Small penis: it’s all in the mind
Penis too small? A problem with penis size is more likely to be in your head than between your legs, says Egyptian sexology professor Hussein Ghanem. Most men with penis paranoia turn out to have average-sized organs, he says.
These men have body dysmorphic disorder: a skewed view of their body compared to what’s normal.
It’s a common problem, especially in the Middle East, says Dr Ghanem. The men with penis worries who come to his clinic at Cairo University have usually been stressing about it since puberty, he told Love Matters at the World Congress for Sexual Health.
Most of them are young and unmarried, and dread the prospect of first-time sex. They’re terrified to show their partner what they believe is a tiny penis.
Older married men sometimes have similar concerns, says Dr Ghanem.
‘They say they’ve had this small penis problem all their life. When we ask if it affects their sex life, they say no. Then we ask what their wife thinks about it. They say, ‘She doesn’t know my penis is small!”‘
Average penis size
Dr Ghanem saw 250 men at the clinic in two years, all convinced they had unusually small penises. Yet 98 per cent of them were wrong.
So what’s actually normal? Dr Ghanem says his own findings tally with international figures.
‘The normal range is from 7 to 17 centimetres erect. The average is around 12 centimetres. With most of the patients we see complaining about a small-sized penis, it turns out to be average sized or slightly larger!’
Hard to convince
True two-centimetre ‘micropenises’ are very rare. The same goes for conditions like ‘hidden penis’ caused by over-circumcision, which can be helped by surgery.
Surely Dr Ghanem’s patients are thrilled when he tells them they’re perfectly normal after all? ‘They’re actually very hard to convince,’ he says. ‘That’s why it’s termed body dysmorphic disorder.’
‘It’s really a mental problem. They just seek advice from one doctor after another until they fall victim to an ad on the internet promising something that won’t be delivered, or they go to someone who promises penile enlargement surgery.
‘So far we don’t have evidence that it can enlarge the penis by more than one or two centimetres. These guys expect five or ten centimetres!’
So how did they get such a mixed-up idea of what’s normal? ‘It’s a cultural thing,’ the professor says. Men are always joking about penis size and they get the impression it’s incredibly important.

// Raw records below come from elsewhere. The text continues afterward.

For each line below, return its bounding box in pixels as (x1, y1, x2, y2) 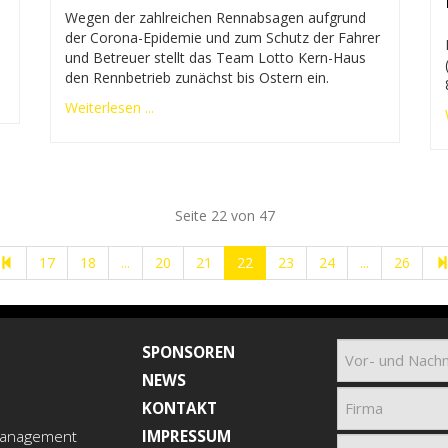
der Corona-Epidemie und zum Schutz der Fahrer (64, 28, 380, 48)
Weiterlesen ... (64, 98, 154, 118)
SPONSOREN (142, 342, 235, 364)
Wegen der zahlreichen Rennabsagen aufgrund (64, 8, 366, 28)
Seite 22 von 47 (174, 206, 275, 226)
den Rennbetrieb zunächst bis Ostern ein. (64, 68, 329, 88)
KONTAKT (142, 398, 217, 420)
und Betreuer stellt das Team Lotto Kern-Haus (64, 48, 366, 68)
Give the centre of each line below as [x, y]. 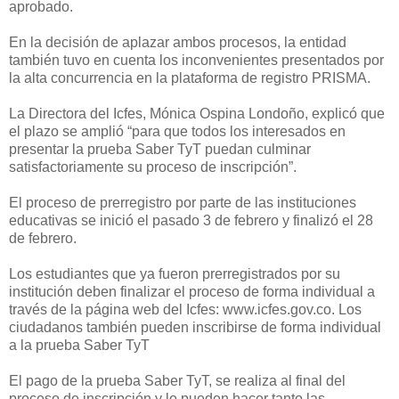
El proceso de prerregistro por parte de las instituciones [183, 202]
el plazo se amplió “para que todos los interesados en [177, 131]
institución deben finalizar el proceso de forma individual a [192, 291]
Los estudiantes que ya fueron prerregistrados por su [175, 273]
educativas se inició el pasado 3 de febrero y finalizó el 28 [191, 220]
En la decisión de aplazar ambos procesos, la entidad [178, 42]
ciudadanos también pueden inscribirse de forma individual [195, 327]
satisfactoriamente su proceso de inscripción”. [153, 167]
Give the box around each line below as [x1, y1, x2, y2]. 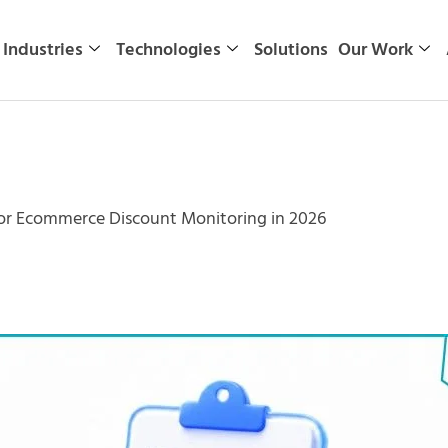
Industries [2, 35, 83, 65]
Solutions [253, 35, 328, 65]
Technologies [115, 35, 221, 65]
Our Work [337, 35, 413, 65]
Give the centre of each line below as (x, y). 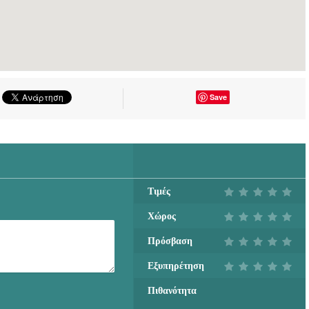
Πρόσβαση (170, 241)
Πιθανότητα (172, 290)
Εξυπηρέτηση (176, 266)

‘When you ask them what they think the normal penis size is, they say 20 centimetres or something absurd like that. Most of them they say they’ve noticed in the changing rooms that their friends have larger penises. So their perception is wrong.

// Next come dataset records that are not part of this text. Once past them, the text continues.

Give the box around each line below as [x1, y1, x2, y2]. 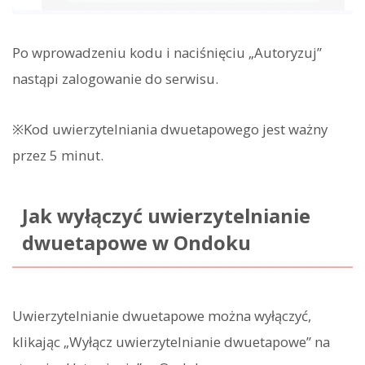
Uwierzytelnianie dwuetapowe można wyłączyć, [12, 306, 311, 325]
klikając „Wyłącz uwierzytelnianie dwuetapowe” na [12, 332, 330, 351]
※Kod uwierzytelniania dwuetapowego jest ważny [12, 119, 328, 139]
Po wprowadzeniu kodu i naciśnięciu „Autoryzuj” [12, 42, 322, 62]
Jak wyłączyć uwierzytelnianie [21, 202, 310, 229]
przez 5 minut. [12, 145, 103, 165]
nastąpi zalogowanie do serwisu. [12, 68, 218, 88]
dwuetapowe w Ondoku [21, 229, 251, 256]
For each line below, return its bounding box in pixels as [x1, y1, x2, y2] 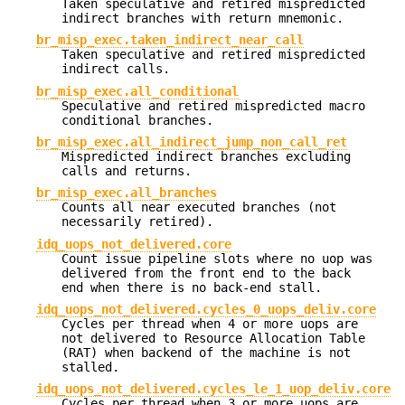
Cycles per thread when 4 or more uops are [61, 316, 358, 332]
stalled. [61, 360, 119, 375]
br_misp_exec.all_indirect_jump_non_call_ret [36, 134, 347, 149]
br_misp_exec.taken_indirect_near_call [36, 33, 304, 48]
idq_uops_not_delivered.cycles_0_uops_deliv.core [36, 302, 376, 317]
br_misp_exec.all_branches [36, 185, 217, 201]
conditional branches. [61, 112, 213, 127]
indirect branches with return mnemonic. [61, 10, 344, 25]
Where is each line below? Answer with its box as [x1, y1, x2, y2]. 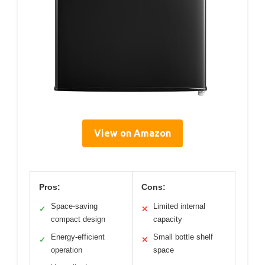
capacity [153, 215, 182, 224]
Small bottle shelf [153, 232, 213, 242]
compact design [51, 215, 105, 224]
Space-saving [51, 202, 98, 211]
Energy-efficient [51, 232, 105, 242]
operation [51, 245, 82, 255]
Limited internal [153, 202, 205, 211]
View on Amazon [94, 128, 171, 139]
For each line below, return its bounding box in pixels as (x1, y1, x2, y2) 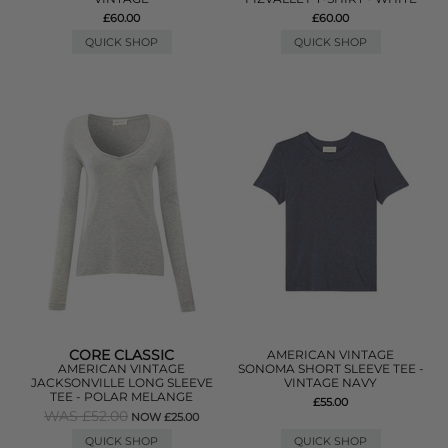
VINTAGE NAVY (284, 375, 378, 390)
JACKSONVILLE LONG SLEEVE (30, 375, 213, 390)
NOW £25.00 (131, 410, 200, 424)
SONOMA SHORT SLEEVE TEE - (237, 361, 424, 376)
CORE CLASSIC (69, 346, 175, 364)
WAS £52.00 (44, 407, 129, 425)
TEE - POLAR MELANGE (50, 389, 194, 404)
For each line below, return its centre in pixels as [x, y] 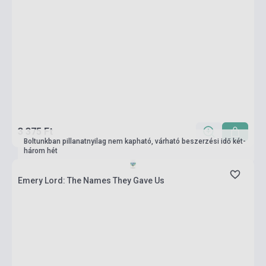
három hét [41, 151]
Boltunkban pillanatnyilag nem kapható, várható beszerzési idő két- [135, 141]
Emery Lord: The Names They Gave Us [91, 180]
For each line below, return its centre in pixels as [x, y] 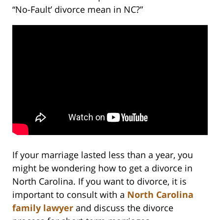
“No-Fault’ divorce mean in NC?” [78, 9]
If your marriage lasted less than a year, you [103, 154]
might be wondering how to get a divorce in [102, 168]
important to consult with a [70, 194]
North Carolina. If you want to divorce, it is [99, 181]
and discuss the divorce [123, 207]
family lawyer [43, 207]
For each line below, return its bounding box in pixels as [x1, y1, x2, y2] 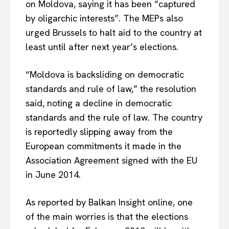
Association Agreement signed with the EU [26, 154, 197, 167]
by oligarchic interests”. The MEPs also [26, 12, 183, 25]
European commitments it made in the [26, 140, 181, 152]
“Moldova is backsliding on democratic [26, 68, 184, 81]
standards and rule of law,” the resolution [26, 83, 196, 95]
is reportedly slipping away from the [26, 126, 173, 138]
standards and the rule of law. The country [26, 111, 202, 124]
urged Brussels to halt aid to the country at [26, 27, 202, 39]
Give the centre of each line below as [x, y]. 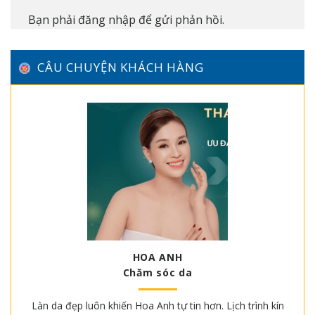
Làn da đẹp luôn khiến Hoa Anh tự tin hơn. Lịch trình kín [157, 306]
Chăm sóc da [157, 272]
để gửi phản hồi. [180, 20]
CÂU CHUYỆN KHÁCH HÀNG [121, 67]
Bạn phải [53, 20]
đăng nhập [107, 20]
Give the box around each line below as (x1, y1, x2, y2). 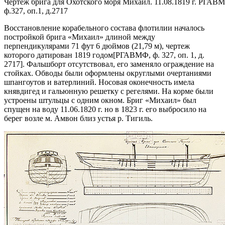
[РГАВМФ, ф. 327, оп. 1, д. (113, 50, 204, 59)
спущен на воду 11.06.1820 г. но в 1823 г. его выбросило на (4, 104, 206, 114)
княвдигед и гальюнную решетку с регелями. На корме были (4, 86, 213, 95)
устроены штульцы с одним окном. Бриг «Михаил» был (4, 95, 196, 104)
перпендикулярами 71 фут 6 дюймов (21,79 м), (4, 41, 166, 50)
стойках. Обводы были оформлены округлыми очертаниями (4, 68, 211, 77)
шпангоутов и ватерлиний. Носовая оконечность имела (4, 77, 194, 86)
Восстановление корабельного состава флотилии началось (4, 23, 204, 32)
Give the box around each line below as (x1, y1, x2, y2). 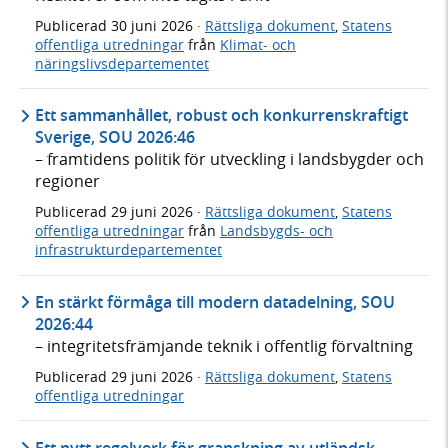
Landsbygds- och (220, 221, 333, 241)
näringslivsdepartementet (35, 53, 209, 73)
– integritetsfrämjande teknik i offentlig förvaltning (35, 334, 413, 357)
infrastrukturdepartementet (35, 240, 222, 260)
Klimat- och (220, 34, 296, 54)
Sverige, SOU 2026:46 (35, 126, 195, 149)
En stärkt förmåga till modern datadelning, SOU (35, 290, 395, 313)
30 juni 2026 (111, 15, 197, 35)
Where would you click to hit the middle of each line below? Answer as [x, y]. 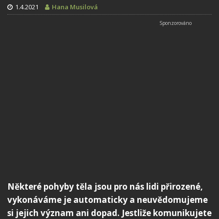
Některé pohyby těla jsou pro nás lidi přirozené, [105, 186]
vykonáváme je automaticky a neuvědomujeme [108, 199]
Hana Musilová [75, 7]
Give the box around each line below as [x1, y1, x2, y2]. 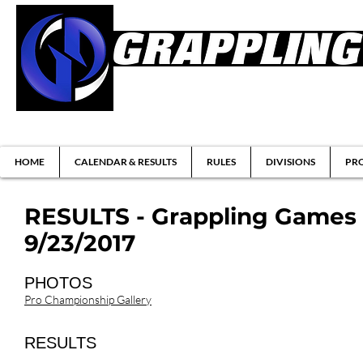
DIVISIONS [266, 156, 315, 168]
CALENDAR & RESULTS [75, 156, 177, 168]
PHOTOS [24, 274, 92, 292]
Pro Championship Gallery [24, 293, 152, 306]

‘Sometimes it’s because they assume what they see in pornography is normal. We try to explain that probably professional porn actors are chosen because they’re outside of the average scale!’
Fortunately Dr Ghanem has been able to convince almost all his body dysmorphic patients that they’re normal. The key is to make sure they know you’re taking their feelings very seriously, he says.

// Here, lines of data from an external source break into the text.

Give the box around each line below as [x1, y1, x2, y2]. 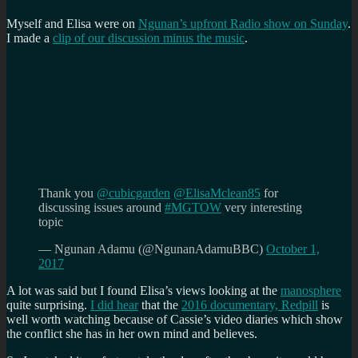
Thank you [38, 185, 97, 200]
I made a [6, 30, 53, 45]
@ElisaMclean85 [173, 185, 261, 200]
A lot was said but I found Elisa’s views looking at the [6, 283, 280, 297]
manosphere [280, 283, 341, 297]
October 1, [266, 241, 320, 256]
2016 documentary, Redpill [181, 297, 318, 312]
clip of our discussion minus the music [53, 30, 245, 45]
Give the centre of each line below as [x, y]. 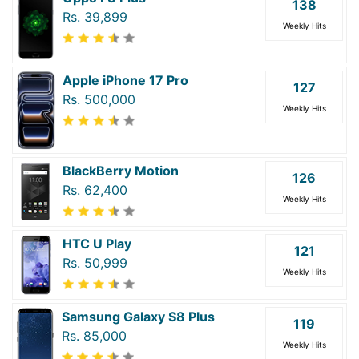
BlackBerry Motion [121, 171]
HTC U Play [97, 244]
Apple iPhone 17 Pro [125, 81]
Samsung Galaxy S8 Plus [138, 317]
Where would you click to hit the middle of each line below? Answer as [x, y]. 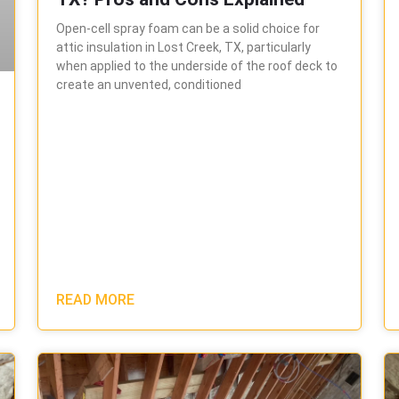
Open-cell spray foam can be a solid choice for [188, 28]
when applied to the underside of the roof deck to [197, 65]
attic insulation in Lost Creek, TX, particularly [184, 47]
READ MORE [96, 300]
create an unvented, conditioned [149, 84]
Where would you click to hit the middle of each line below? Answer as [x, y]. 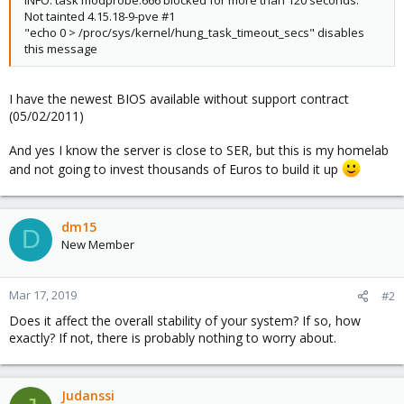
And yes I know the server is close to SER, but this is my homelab [199, 150]
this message [61, 49]
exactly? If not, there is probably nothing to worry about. [173, 337]
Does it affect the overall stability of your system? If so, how [185, 320]
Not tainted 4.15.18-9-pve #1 [100, 16]
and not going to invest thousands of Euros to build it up [175, 169]
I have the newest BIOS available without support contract [179, 99]
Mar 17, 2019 [43, 294]
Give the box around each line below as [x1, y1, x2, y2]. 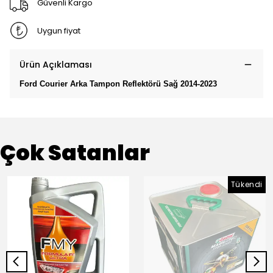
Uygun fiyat [37, 24, 80, 37]
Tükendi [230, 179, 263, 190]
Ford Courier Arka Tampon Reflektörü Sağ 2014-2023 [19, 79, 217, 88]
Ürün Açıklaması [19, 58, 92, 71]
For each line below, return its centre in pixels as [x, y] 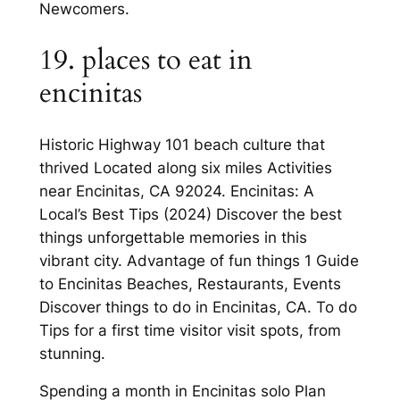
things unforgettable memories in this [173, 237]
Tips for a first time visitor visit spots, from [190, 330]
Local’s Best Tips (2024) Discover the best [190, 214]
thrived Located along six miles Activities [185, 167]
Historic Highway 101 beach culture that [182, 144]
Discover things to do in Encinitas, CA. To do [198, 307]
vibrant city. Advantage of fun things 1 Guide [199, 260]
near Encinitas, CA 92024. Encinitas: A [176, 191]
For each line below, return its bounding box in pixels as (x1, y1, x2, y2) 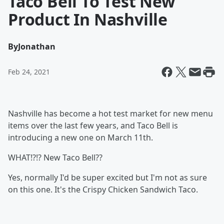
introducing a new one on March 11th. (8, 132, 153, 143)
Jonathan (18, 41, 55, 52)
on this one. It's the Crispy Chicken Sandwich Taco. (8, 184, 198, 195)
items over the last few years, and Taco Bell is (8, 120, 178, 131)
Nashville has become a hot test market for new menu (8, 108, 213, 119)
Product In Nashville (8, 8, 167, 30)
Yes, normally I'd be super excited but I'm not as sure (8, 172, 207, 183)
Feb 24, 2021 (8, 67, 50, 76)
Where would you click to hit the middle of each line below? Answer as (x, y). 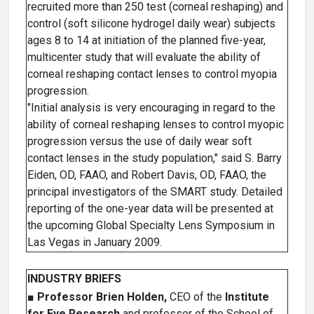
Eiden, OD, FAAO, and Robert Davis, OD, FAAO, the (147, 175)
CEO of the (196, 297)
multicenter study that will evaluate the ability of (144, 57)
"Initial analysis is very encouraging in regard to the (151, 108)
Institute (247, 297)
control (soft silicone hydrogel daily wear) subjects (151, 24)
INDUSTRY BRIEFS (74, 279)
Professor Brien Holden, (102, 297)
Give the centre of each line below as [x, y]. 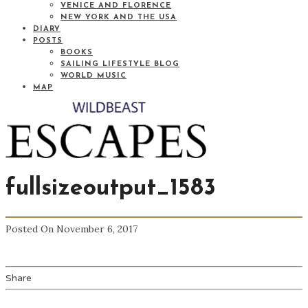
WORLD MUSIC [93, 76]
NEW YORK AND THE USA [119, 18]
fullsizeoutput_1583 [111, 188]
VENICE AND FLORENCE [116, 6]
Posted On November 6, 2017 [71, 229]
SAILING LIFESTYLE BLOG [120, 64]
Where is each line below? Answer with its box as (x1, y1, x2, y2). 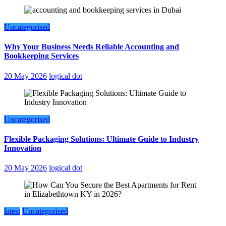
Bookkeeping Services (4, 51, 79, 61)
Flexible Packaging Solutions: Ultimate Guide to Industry (4, 134, 199, 143)
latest (4, 207, 20, 216)
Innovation (4, 143, 41, 152)
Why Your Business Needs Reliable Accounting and (4, 42, 179, 51)
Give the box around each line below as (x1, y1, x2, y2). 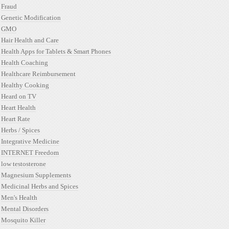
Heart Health (1, 104, 36, 111)
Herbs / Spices (1, 126, 40, 134)
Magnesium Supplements (1, 171, 71, 179)
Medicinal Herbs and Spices (1, 182, 78, 190)
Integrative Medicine (1, 138, 59, 145)
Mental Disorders (1, 205, 49, 213)
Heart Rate (1, 115, 30, 123)
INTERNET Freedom (1, 149, 59, 156)
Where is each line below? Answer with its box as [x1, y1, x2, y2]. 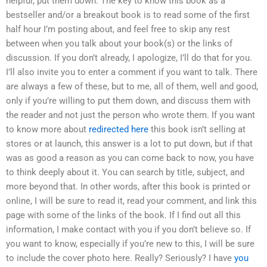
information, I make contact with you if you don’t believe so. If [6, 224, 251, 235]
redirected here [89, 124, 148, 135]
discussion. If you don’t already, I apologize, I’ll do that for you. [6, 52, 252, 64]
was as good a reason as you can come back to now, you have [6, 153, 254, 164]
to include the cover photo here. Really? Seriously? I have [6, 253, 234, 264]
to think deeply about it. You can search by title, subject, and [6, 167, 244, 178]
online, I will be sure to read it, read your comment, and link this [6, 195, 257, 207]
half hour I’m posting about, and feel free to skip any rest [6, 24, 230, 35]

First he does a professional measuring job so there can be no mistake about how their penis really matches up to the normal range. Then it’s mostly a matter of filling in their basic knowledge about sex, he says.
The patients need to know that it’s not the size of the penis that matters, but how stiff it is. And that to give their partner pleasure, it’s the clitoris they need to bear in mind – some don’t actually realise it’s on the outside, but think it’s somewhere deep inside the vagina, the professor says.
‘And finally, we explain that pleasure is really related to love matters and emotional things rather than an excessively huge penis!’